====== Data supplied ======
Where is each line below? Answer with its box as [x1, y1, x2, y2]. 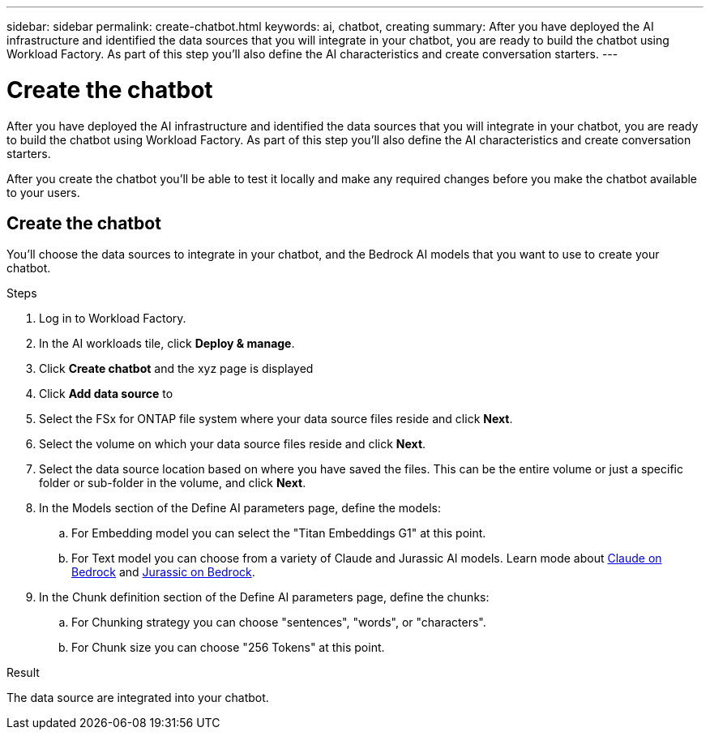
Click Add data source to [39, 387, 173, 401]
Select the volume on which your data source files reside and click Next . [39, 437, 426, 451]
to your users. [6, 185, 80, 199]
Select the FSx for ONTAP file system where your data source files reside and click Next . [39, 412, 513, 426]
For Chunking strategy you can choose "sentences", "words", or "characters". [71, 615, 486, 630]
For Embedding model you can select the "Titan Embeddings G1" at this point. [71, 526, 486, 541]
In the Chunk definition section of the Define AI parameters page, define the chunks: [39, 590, 490, 605]
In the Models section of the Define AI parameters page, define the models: [39, 501, 442, 516]
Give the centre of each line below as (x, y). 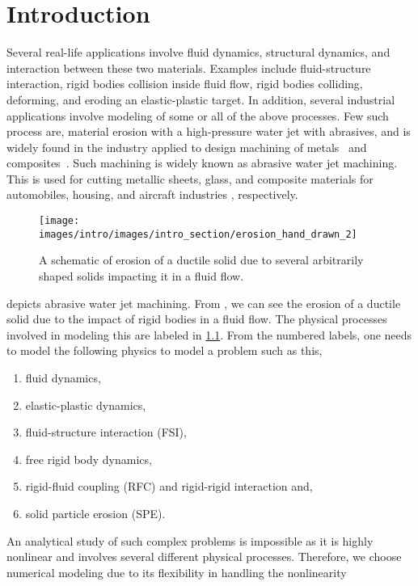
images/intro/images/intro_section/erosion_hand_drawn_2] (198, 234)
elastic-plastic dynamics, (86, 405)
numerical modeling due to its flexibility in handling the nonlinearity (177, 572)
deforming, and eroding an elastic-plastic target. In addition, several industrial (201, 99)
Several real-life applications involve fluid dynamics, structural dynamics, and (198, 52)
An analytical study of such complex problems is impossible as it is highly (190, 540)
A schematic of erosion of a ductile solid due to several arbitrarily (201, 260)
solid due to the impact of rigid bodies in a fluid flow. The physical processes (197, 319)
======
How to complete this task: Copy out only the lines above from the one with "Click Add data source to [39, 387, 173, 401]" to the one with "to your users. [6, 185, 80, 199]", inclusive, exactly as they stand.

Expected output:
Click Add data source to [39, 387, 173, 401]
Select the volume on which your data source files reside and click Next . [39, 437, 426, 451]
to your users. [6, 185, 80, 199]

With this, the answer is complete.